Same is different.
Sometimes it’s the little changes that make all the difference, at least as far as chemical analysis is concerned.
Say you’re monitoring an industrial chemical process, such as the production of a pharmaceutical compound, with some kind of spectrometer. At some point, this spectrometer breaks, so you replace it with a near enough identical version. Now, you wouldn’t expect this to have too much effect on your chemical analysis, but it does.
You don’t even have to replace the spectrometer for your analysis to go awry. It could happen because your spectrometer is getting old or simply because the surrounding temperature changes.
The reason for this is that even tiny changes can affect something as complex as a chemical analysis. Because of unavoidable differences in things like the alignment of optical components, even supposedly identical spectrometers will produce slightly different responses to the same chemical compounds. Similarly, wear and tear will cause the same spectrometer to produce slightly different responses over time, while changes in temperature can also affect the response.
These changes will often be especially noticeable if you have used the responses to produce a multivariate calibration model; allowing you, for example, to determine the exact concentration of active ingredient in the pharmaceutical compound. If the spectral data feeding into the model changes, even though the underlying chemical compounds stay the same, then your model is going to start producing inaccurate information.
‘I always encounter situations where an established calibration model cannot be used for an extended period, due the almost inevitable changes in the instrumental response or variations in the measurement conditions,’ explains Zeng-Ping Chen, a chemist at Hunan University in China. ‘Therefore, methods for calibration model maintenance are needed to prevent degradation in the accuracy and reliability of multivariate calibration models.’
There are a number of methods for dealing with these inevitable changes. One is simply to update the model using a sample of the new data; another is to compare the model predictions for the new data with actual values and then apply an appropriate correction factor to the predictions.Yet another is to deduce a function that transforms a sample of the new data into the old data, allowing all the new data to be converted into the equivalent old data, which can then be fed into the model.
But none of the available methods really appealed to Chen, as they all have their limitations, so together with colleagues from Hunan University and the University of Strathclyde in Scotland he decided to develop his own. Termed Spectral Space Transformation (SST), it is basically an improved method for determining a function for converting new data into equivalent old data. SST does this by plotting samples of the old and new spectral data in two different spaces, and then determining a function for converting between the two spaces.
On testing SST, one advanatge that quickly became clear is that it can produce an accurate function with small sample sizes. Obviously, large samples sizes help to produce more accurate functions, model updates and correction factors, but at the expense of time and complexity. Chen and his team found that SST could work with smaller samples than the other models, while still producing accurate functions.

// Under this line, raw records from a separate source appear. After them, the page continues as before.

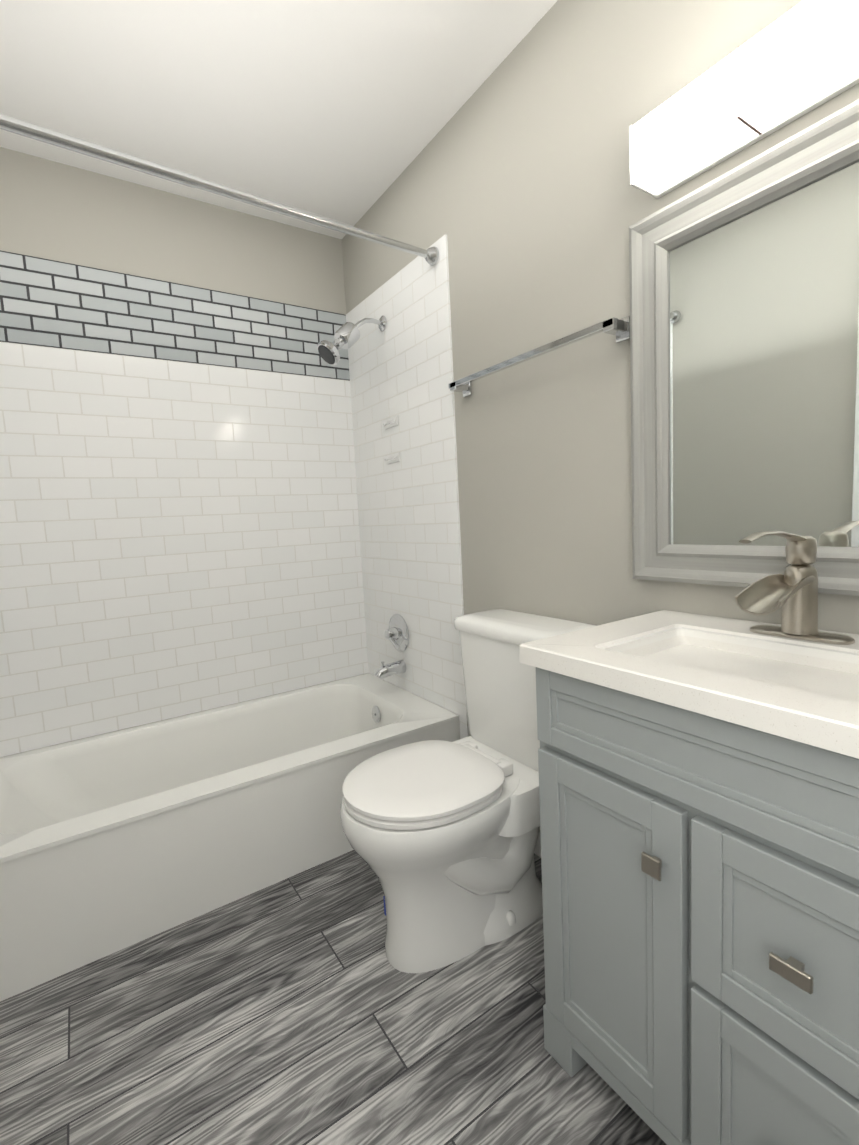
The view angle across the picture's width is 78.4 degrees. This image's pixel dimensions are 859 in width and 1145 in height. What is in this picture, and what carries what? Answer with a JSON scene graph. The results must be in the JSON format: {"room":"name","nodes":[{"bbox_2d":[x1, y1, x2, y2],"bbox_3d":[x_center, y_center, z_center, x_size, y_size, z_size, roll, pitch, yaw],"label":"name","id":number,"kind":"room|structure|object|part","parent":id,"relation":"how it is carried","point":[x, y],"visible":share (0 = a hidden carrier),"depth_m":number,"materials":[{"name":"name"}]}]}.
{"room":"bathroom","nodes":[
{"label":"bathroom","id":0,"kind":"room"},
{"bbox_2d":[0,147,345,314],"bbox_3d":[-1.005,-0.270,2.200,1.720,2.430,0.100,-7,7,-34],"label":"wall","id":1,"kind":"structure","parent":0,"point":[54,211],"depth_m":2.04,"materials":[{"name":"grey paint"}]},
{"bbox_2d":[0,250,349,380],"bbox_3d":[-1.011,-0.988,2.080,1.520,0.300,0.008,-7,7,-34],"label":"tile band","id":2,"kind":"object","parent":1,"relation":"attached to","point":[51,303],"visible":0.89,"depth_m":2.04,"materials":[{"name":"grey tile"}]},
{"bbox_2d":[0,342,368,756],"bbox_3d":[-0.968,-0.129,2.169,1.520,1.428,0.008,-7,7,-34],"label":"wall tile","id":3,"kind":"structure","parent":1,"relation":"attached to","point":[177,538],"depth_m":2.10,"materials":[{"name":"white tile"}]},
{"bbox_2d":[0,0,557,238],"bbox_3d":[-0.258,-1.443,0.869,1.720,0.100,3.000,-7,7,-34],"label":"ceiling","id":4,"kind":"structure","parent":0,"point":[343,111],"depth_m":1.56,"materials":[{"name":"white paint"}]},
{"bbox_2d":[0,850,666,1144],"bbox_3d":[-0.131,1.070,1.130,1.720,0.100,3.000,-7,7,-34],"label":"floor","id":5,"kind":"structure","parent":0,"point":[298,1009],"depth_m":1.15,"materials":[{"name":"grey wood"}]},
{"bbox_2d":[0,673,459,1000],"bbox_3d":[-0.712,0.783,1.950,1.517,0.360,0.758,-7,7,-34],"label":"bathtub","id":6,"kind":"object","parent":5,"relation":"on","point":[113,842],"visible":0.88,"depth_m":1.65,"materials":[{"name":"white ceramic"}]},
{"bbox_2d":[340,609,597,972],"bbox_3d":[0.091,0.565,1.445,0.700,0.816,0.444,-7,7,-34],"label":"toilet","id":7,"kind":"object","parent":5,"relation":"on","point":[441,836],"visible":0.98,"depth_m":1.34,"materials":[{"name":"white ceramic"}]},
{"bbox_3d":[-0.009,0.537,1.375,0.439,0.044,0.370,-7,7,-33],"label":"seat","id":8,"kind":"part","parent":7,"relation":"part of","materials":[{"name":"white plastic"}]},
{"bbox_3d":[0.282,0.336,1.558,0.214,0.404,0.444,-7,7,-33],"label":"tank","id":9,"kind":"part","parent":7,"relation":"part of","materials":[{"name":"white ceramic"}]},
{"bbox_2d":[520,531,858,1144],"bbox_3d":[0.564,0.467,0.917,0.482,1.072,0.644,-7,7,-34],"label":"bathroom vanity","id":10,"kind":"object","parent":5,"relation":"on","point":[699,797],"visible":1,"depth_m":0.80,"materials":[{"name":"grey paint"}]},
{"bbox_2d":[735,531,854,644],"bbox_3d":[0.603,0.026,0.913,0.235,0.200,0.164,-7,7,-33],"label":"faucet","id":11,"kind":"object","parent":10,"relation":"on","point":[796,590],"depth_m":0.94,"materials":[{"name":"silver metal"}]},
{"bbox_2d":[342,0,858,830],"bbox_3d":[0.476,-0.267,1.447,0.100,2.430,2.800,-7,7,-34],"label":"wall","id":12,"kind":"structure","parent":0,"point":[512,180],"depth_m":1.46,"materials":[{"name":"grey paint"}]},
{"bbox_2d":[346,234,468,738],"bbox_3d":[-0.114,-0.150,2.255,0.008,2.090,0.802,-7,7,-34],"label":"wall tiles","id":13,"kind":"structure","parent":12,"relation":"attached to","point":[401,366],"depth_m":2.14,"materials":[{"name":"white tile"}]},
{"bbox_2d":[0,113,438,265],"bbox_3d":[-0.606,-1.067,1.458,1.501,0.096,0.060,-7,7,-34],"label":"shower rail","id":14,"kind":"object","parent":13,"relation":"attached to","point":[430,255],"visible":1,"depth_m":1.41,"materials":[{"name":"silver metal"}]},
{"bbox_2d":[317,316,386,364],"bbox_3d":[-0.313,-0.946,2.132,0.295,0.224,0.102,-7,7,-34],"label":"shower head","id":15,"kind":"object","parent":13,"relation":"attached to","point":[347,335],"visible":1,"depth_m":2.09},
{"bbox_2d":[375,660,405,679],"bbox_3d":[-0.177,0.424,2.316,0.140,0.078,0.060,-7,7,-34],"label":"tub spout","id":16,"kind":"object","parent":13,"relation":"attached to","point":[383,671],"visible":1,"depth_m":2.30,"materials":[{"name":"silver metal"}]},
{"bbox_2d":[382,416,399,463],"bbox_3d":[-0.168,-0.558,2.228,0.027,0.186,0.110,-7,7,-34],"label":"dishes","id":17,"kind":"object","parent":13,"relation":"attached to","point":[387,424],"visible":1,"depth_m":2.22,"materials":[{"name":"white plastic"}]},
{"bbox_2d":[385,614,408,651],"bbox_3d":[-0.163,0.272,2.334,0.067,0.170,0.170,-7,7,-34],"label":"tub valve","id":18,"kind":"object","parent":13,"relation":"attached to","point":[397,633],"visible":1,"depth_m":2.31,"materials":[{"name":"silver metal"}]},
{"bbox_2d":[534,831,540,857],"bbox_3d":[0.715,0.927,1.201,0.012,0.085,1.989,-7,7,-34],"label":"baseboard","id":19,"kind":"structure","parent":12,"relation":"attached to","point":[537,851],"depth_m":1.72,"materials":[{"name":"white paint"}]},
{"bbox_2d":[449,316,629,396],"bbox_3d":[0.277,-0.609,1.530,0.066,0.052,0.665,-7,7,-34],"label":"towel rail","id":20,"kind":"object","parent":12,"relation":"attached to","point":[619,329],"visible":0.9,"depth_m":1.40,"materials":[{"name":"silver metal"}]},
{"bbox_2d":[629,99,858,595],"bbox_3d":[0.708,-0.373,0.956,0.034,0.824,0.768,-7,7,-34],"label":"mirror","id":21,"kind":"object","parent":12,"relation":"attached to","point":[744,324],"visible":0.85,"depth_m":1.06,"materials":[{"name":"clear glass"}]},
{"bbox_3d":[0.719,-0.374,0.963,0.005,0.664,0.608,-7,7,-33],"label":"glass","id":22,"kind":"part","parent":21,"relation":"part of","materials":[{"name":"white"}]},
{"bbox_2d":[630,0,858,198],"bbox_3d":[0.655,-0.880,0.884,0.100,0.121,0.660,-7,7,-34],"label":"sconce","id":23,"kind":"object","parent":12,"relation":"attached to","point":[798,61],"visible":1,"depth_m":0.95,"materials":[{"name":"white glass"}]}
]}

To show this, Chen and his team compared SST with the other methods on two sets of spectral data of pharmaceutical tablets, produced by two infrared spectrometers. This data was fed into a calibration model designed to determine active ingredient concentrations, which was originally developed from the data produced by just one of the spectrometers.
Overall, Chen and his team found that the SST-converted data produced more accurate concentration predictions than the data converted by the other methods. Even increasing the sample size for the other methods didn’t allow them to catch up with SST, because their accuracy tended to plateau beyond a certain sample size.
They also tested SST on the spectral data produced two infrared spectrometers analysing a mixture of three organic molecules. Once again, a calibration model designed to determine the concentrations of these molecules produced more accurate predictions with the SST-converted data than the data converted by any of the other methods.
Chen and his team claim that SST can work with any spectral data, including the data produced by a mass spectrometer, although they haven’t actually tried this out yet. What they are now doing, however, is using SST to help monitor the industrial production of cigarettes.